For this study, OU is part of a consortia with Stanford University and Johns Hopkins, with Johns Hopkins serving as the lead site. Each primary site (OU, Stanford and Johns Hopkins) will have affiliated, sites. Together, they will enroll over 750 women who have already elected to have a frozen embryo transfer because of infertility. The multiple enrollment sites are necessary in order to have a sufficiently large number of women to study and to ensure diversity, so that the results are broadly applicable, Hansen said.
Doctors and their research teams will follow and compare women who are having a frozen embryo transfer using a natural cycle vs. an artificially stimulated cycle. Throughout pregnancy and into each newborn’s life, the team will look for pregnancy-induced hypertension and its effects.

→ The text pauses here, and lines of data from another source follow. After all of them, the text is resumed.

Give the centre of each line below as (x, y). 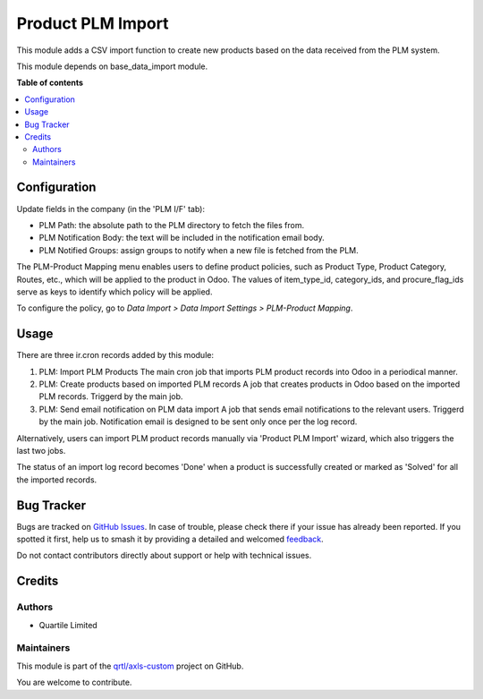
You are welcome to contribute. (74, 682)
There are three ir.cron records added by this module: (115, 355)
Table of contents (50, 83)
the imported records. (57, 480)
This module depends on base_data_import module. (112, 66)
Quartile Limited (68, 625)
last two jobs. (41, 450)
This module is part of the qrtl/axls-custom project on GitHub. (130, 666)
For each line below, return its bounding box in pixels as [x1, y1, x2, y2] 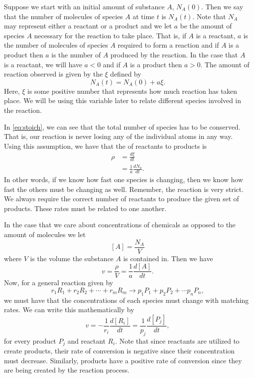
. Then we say [201, 1, 243, 11]
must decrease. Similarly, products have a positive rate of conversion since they [4, 355, 242, 365]
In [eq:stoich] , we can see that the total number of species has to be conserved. [4, 121, 241, 132]
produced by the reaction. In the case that [110, 49, 238, 59]
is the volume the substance [30, 253, 114, 263]
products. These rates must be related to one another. [4, 203, 167, 213]
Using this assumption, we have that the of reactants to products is [4, 140, 207, 151]
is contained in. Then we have [123, 253, 213, 263]
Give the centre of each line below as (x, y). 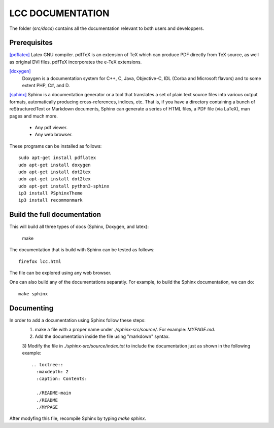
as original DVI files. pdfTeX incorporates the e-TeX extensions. (76, 62)
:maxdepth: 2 (53, 372)
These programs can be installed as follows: (56, 146)
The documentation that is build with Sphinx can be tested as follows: (82, 250)
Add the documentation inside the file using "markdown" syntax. (102, 336)
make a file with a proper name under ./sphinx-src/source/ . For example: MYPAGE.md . (125, 330)
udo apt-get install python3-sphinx (64, 186)
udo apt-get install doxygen (55, 165)
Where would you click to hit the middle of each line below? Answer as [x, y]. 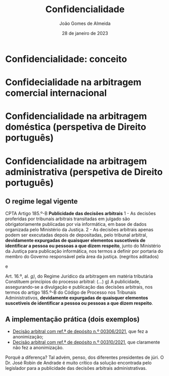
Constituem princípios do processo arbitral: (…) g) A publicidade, [73, 282]
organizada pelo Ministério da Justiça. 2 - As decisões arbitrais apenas [79, 230]
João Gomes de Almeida [85, 23]
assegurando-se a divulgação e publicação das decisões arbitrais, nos [79, 287]
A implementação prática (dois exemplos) [73, 319]
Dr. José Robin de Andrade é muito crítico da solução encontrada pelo [78, 363]
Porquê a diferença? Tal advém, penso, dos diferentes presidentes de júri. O [85, 357]
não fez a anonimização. [38, 348]
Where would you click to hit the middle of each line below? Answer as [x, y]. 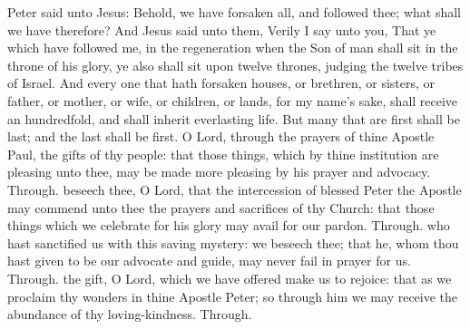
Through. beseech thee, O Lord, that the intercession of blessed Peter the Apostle [235, 189]
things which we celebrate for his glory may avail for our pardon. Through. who [229, 225]
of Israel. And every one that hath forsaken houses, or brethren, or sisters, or [221, 83]
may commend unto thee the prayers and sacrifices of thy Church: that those [221, 207]
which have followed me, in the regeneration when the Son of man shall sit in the [233, 48]
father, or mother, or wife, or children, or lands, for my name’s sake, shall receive [233, 100]
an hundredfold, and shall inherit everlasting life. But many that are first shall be [234, 118]
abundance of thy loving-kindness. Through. [130, 314]
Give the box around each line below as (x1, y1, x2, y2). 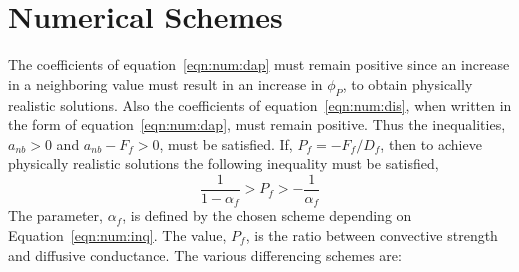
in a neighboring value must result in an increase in (8, 73, 323, 94)
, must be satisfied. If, (159, 133, 293, 154)
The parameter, (8, 205, 103, 226)
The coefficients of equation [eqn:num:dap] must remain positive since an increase (8, 54, 510, 75)
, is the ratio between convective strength (245, 225, 498, 245)
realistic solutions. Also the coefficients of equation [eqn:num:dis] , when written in (8, 94, 512, 115)
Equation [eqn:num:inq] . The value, (8, 225, 227, 245)
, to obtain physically (342, 73, 473, 94)
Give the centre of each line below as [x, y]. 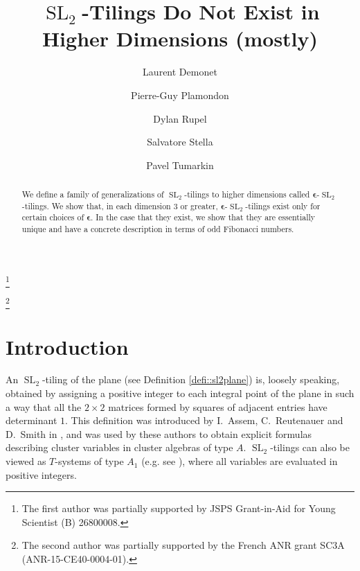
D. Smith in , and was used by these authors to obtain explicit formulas [159, 433]
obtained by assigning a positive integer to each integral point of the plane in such [180, 393]
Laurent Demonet [180, 72]
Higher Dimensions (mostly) [180, 38]
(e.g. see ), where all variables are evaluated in [240, 461]
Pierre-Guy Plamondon [180, 95]
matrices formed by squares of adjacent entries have [218, 406]
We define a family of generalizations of [93, 194]
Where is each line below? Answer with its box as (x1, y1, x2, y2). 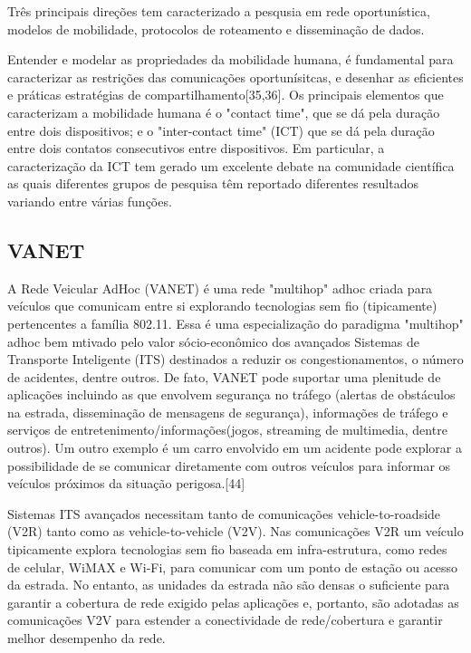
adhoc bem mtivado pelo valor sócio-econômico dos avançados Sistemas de (7, 331, 419, 351)
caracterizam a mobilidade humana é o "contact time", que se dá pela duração (7, 102, 440, 121)
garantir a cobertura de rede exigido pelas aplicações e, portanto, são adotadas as (7, 592, 459, 611)
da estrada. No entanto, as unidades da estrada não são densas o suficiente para (7, 575, 450, 594)
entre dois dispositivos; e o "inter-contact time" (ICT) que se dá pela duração (7, 120, 435, 139)
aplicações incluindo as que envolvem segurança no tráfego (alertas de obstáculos (7, 385, 456, 404)
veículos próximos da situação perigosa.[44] (7, 474, 245, 493)
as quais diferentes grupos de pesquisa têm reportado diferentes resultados (7, 174, 418, 193)
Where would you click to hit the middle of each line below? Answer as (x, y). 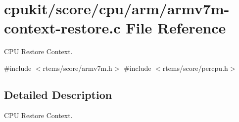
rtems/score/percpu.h (195, 68)
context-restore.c (62, 28)
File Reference (176, 28)
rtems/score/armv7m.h (77, 68)
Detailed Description (58, 94)
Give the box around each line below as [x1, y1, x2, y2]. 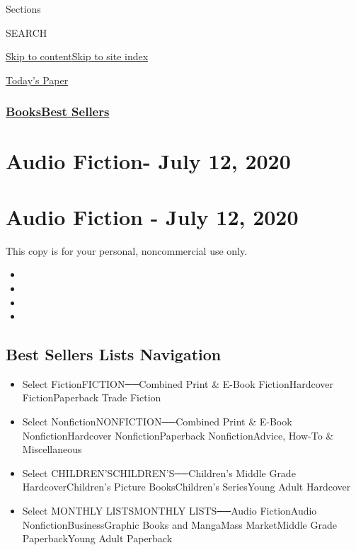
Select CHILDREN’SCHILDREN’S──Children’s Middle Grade [22, 465, 296, 480]
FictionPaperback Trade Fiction [22, 390, 161, 405]
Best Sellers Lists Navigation [6, 343, 222, 365]
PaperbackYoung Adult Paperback [22, 531, 173, 546]
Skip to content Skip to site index [6, 49, 149, 64]
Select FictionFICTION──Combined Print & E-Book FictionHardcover [22, 376, 333, 391]
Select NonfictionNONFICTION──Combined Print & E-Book [22, 414, 292, 429]
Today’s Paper [6, 72, 69, 87]
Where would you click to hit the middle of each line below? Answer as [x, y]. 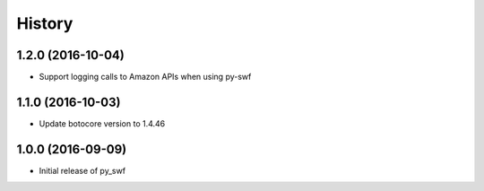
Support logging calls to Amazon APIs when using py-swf [145, 77]
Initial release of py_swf [82, 170]
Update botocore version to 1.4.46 [102, 123]
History [45, 23]
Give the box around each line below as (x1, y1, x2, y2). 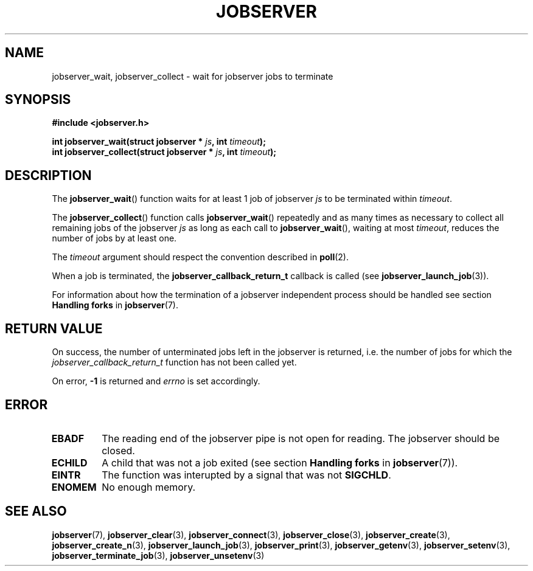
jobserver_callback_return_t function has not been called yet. (52, 357, 297, 368)
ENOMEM (51, 480, 97, 493)
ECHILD (51, 456, 88, 469)
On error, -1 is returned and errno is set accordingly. (52, 376, 260, 387)
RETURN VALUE (5, 320, 103, 336)
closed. (102, 444, 135, 457)
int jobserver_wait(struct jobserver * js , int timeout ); (52, 136, 266, 147)
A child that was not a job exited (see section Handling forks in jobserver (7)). (102, 456, 458, 469)
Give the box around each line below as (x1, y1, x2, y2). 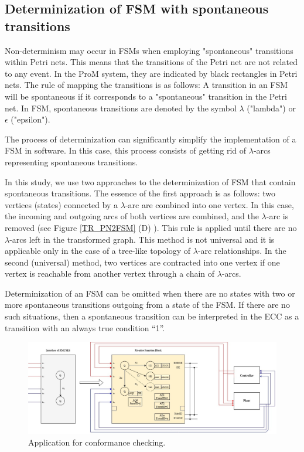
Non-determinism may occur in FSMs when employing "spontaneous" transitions (5, 44, 293, 56)
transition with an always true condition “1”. (5, 321, 165, 334)
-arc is (266, 210, 289, 222)
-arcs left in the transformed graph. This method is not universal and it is (9, 233, 275, 245)
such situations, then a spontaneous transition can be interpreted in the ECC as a (5, 310, 299, 322)
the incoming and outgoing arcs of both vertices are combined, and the (5, 210, 259, 222)
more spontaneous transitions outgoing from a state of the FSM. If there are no (5, 298, 290, 311)
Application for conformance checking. (28, 436, 166, 448)
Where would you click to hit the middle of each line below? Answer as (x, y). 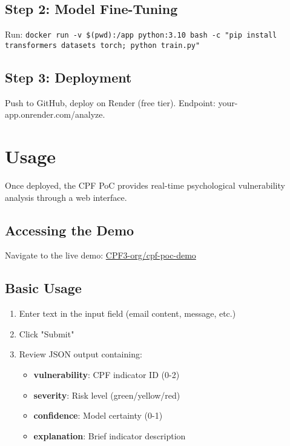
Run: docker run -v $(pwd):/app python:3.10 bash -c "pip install (141, 34)
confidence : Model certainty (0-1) (98, 415)
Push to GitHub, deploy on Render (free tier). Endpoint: (110, 102)
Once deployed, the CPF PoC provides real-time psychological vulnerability (145, 185)
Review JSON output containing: (81, 354)
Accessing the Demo (70, 230)
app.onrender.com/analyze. (55, 114)
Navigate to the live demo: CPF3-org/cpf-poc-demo (101, 255)
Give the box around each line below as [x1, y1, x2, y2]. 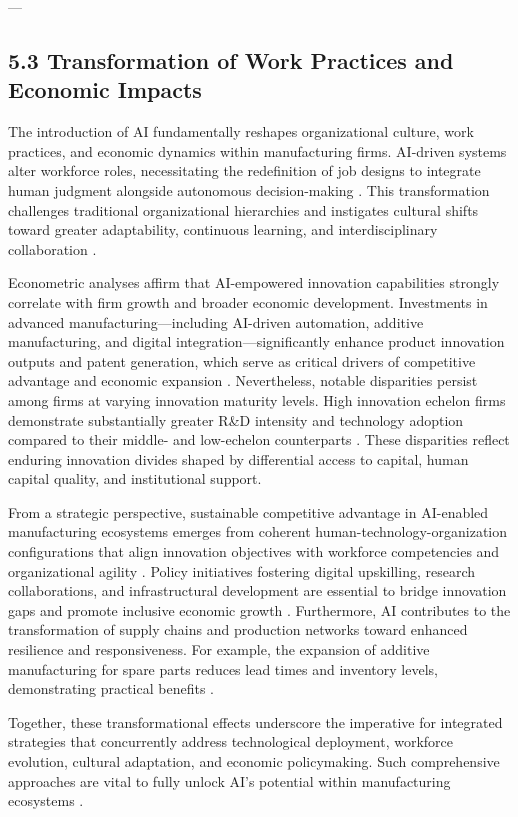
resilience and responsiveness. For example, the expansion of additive [8, 639, 430, 660]
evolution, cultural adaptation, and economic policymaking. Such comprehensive [8, 751, 500, 771]
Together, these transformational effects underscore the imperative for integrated [8, 711, 503, 732]
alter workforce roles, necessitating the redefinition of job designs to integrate [8, 160, 481, 181]
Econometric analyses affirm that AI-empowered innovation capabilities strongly [8, 272, 500, 293]
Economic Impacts [8, 74, 202, 105]
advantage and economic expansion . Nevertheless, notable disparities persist [8, 370, 478, 391]
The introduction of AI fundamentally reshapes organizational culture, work [8, 121, 474, 142]
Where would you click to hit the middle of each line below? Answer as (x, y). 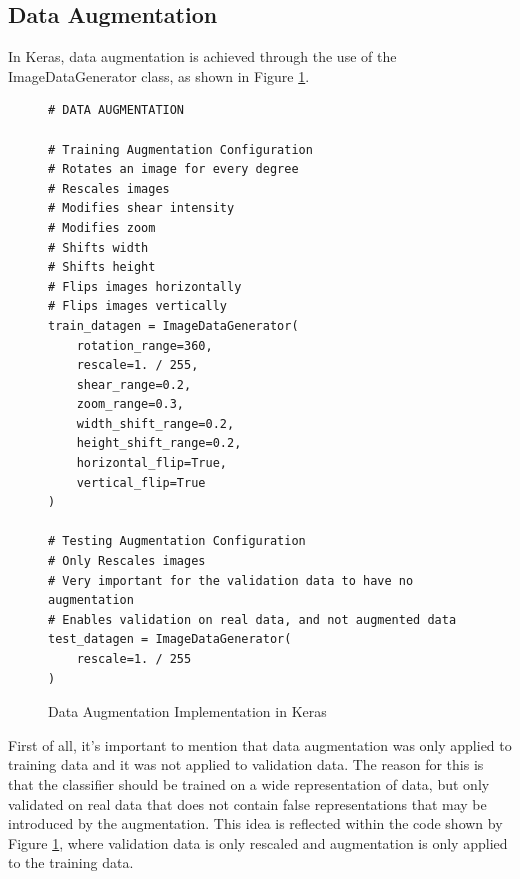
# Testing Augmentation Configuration (177, 541)
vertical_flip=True (141, 482)
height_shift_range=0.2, (159, 443)
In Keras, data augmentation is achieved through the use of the (202, 56)
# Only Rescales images (127, 561)
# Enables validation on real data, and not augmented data (252, 619)
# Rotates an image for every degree (173, 169)
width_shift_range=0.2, (155, 423)
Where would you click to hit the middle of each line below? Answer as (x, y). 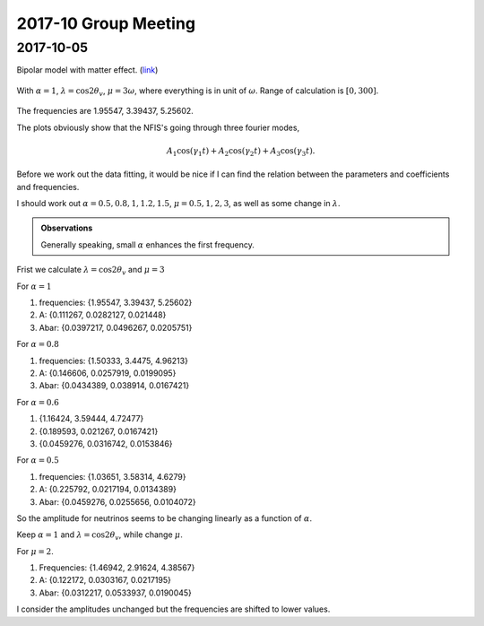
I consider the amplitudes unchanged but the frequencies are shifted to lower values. (173, 609)
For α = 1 (34, 286)
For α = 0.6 (38, 402)
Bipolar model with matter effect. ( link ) (87, 70)
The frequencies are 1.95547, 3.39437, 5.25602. (105, 111)
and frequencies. (48, 187)
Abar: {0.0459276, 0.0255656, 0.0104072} (117, 501)
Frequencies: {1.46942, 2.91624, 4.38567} (117, 568)
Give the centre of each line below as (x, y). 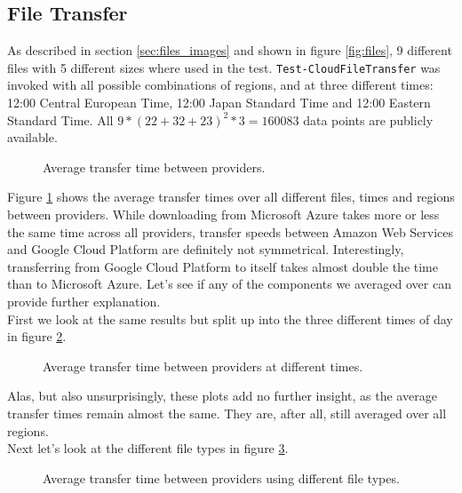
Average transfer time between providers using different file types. (221, 477)
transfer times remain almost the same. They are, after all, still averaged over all (227, 413)
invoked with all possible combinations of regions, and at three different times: (220, 85)
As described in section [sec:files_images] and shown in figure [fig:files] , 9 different (230, 50)
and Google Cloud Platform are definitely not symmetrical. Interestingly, (206, 249)
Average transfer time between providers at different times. (203, 366)
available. (32, 137)
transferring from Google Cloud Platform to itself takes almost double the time (223, 266)
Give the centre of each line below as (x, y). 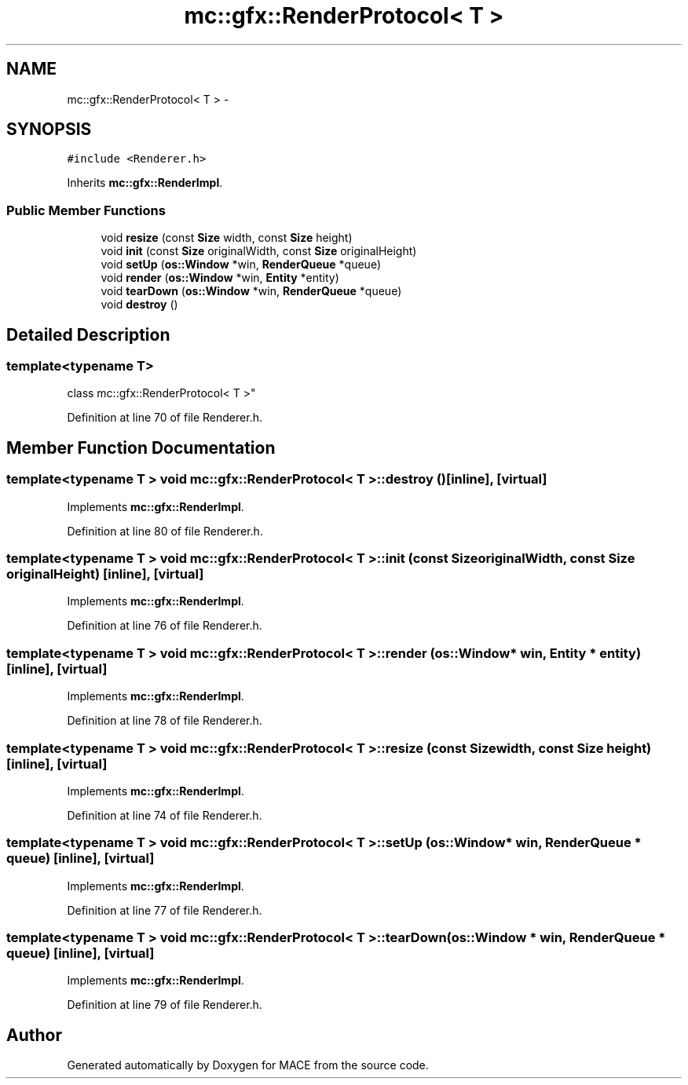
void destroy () (139, 305)
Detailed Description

Hansen said they have a potential lead to follow. When a woman ovulates on her own and an egg is released from the ovary, the follicle becomes what is called a corpus luteum and begins secreting estrogen and progesterone. However, in an artificially created cycle, the corpus luteum is absent, which is why doctors give estrogen and progesterone. Hansen said their hypothesis is that the corpus luteum produces other compounds, yet to be identified, that may reduce the risk of hypertensive problems.
“Our first aim in the trial is to study the differences between the two protocols,” Hansen said. “But we will also be collecting samples during treatment and pregnancy to see if we can identify what else the corpus luteum is producing.
“But the hallmark of this trial is that it may impact care,” he said. “If we find that the risk of pre-eclampsia is higher in artificial cycles, then there will be a dramatic shift to performing natural embryo transfer cycles. Artificial cycles won’t be completely eliminated – there are women who will never be able to ovulate and still want to become pregnant through frozen embryo transfer – but if the risk for complications is higher, our clinical care will suddenly change.”
Research reported in this press release is supported by the Eunice Kennedy Shriver National Institute of Child Health & Human Development, a component of the National Institutes of Health, under the award number 1R01HD100305-01. This study is not conducting research on embryos; it is comparing two commonly performed standards of care. By federal law, the NIH cannot fund research on embryos.